尽管Carolina Herrera新任总裁Emilie Rubinfeld不愿对Herrera未来继任计划进行评论,但她强调了为纽约工坊招募人才之重要性,这需要吸引一小批技术水平高层次的缝纫师、打版师与设计师。“Carolina Herrera相当于一套特定的风格代码,这是品牌很独特的优势,”她表示,“我们目前正在设计团队与工坊人才上进行投资,继续打造与发展这项业务、肩负我们坚定的品牌使命。”

由于欧洲设计师向来在创意创新上表现更佳,有些美国时装屋打算在国外寻找人才,比如Coach的Stuart Vevers与Calvin Klein的Raf Simons。但Copping在Oscar de la Renta的结果显示,这样的做法并不保证成功。

“美国教育不注重创意,侧重商业。美国人能够很好地进行自我展示,有着更突出的个性,但相比之下欧洲人艺术气质更明显,”她表示,“但还是有人能够打破这样的惯常,比如Jonathan Saunders、Joseph的Louise Trotter、Hedi Slimane或者Raf Simons,这些人的左脑和右脑都不可思议地发达。他们能让自己的声音被外界听到。”

“时装训练要去欧洲,”Rubinfeld指出,“说是这么说,纽约的人才还是很多的。我们还提供学徒计划,这样我们工坊与工作室的年轻人才都能好好学习。”

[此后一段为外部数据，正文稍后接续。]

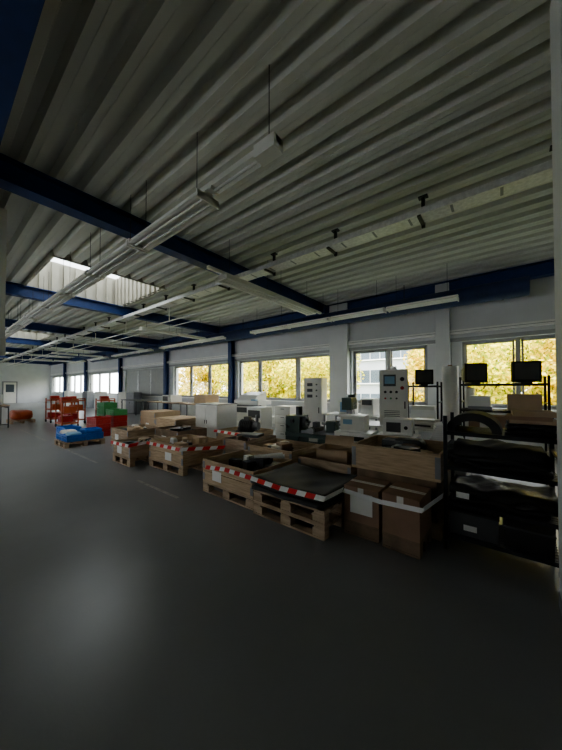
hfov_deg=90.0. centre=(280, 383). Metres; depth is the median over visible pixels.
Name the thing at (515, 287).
steel beam
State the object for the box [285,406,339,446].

Herrera、Oscar de la Renta这样的私营公司,关起门来搞企业重组不算很奢侈的事。Pill说:“因为没有外部声音与融资方面的压力,他们可能更擅长在长期内实现成功。”不过可能也是有点太长了。

“我的品牌是归我自己所有的,所以要做这样的决定,某种程度来说更容易,某种程度来说也更难,”von Furstenberg总结说:“聘请Jonathan,已经被证明是对的一步了。他是一个真正的领导者,我现在的角色就是支持他、雇用与他一起工作的人,提供合适程度的融资。当然了,我还是很迷信,有点不好意思往外说——但我真的相信他就是我的继承人。”“私营公司有的是时间,”Pill补充道,“这一点是最不一样的地方。”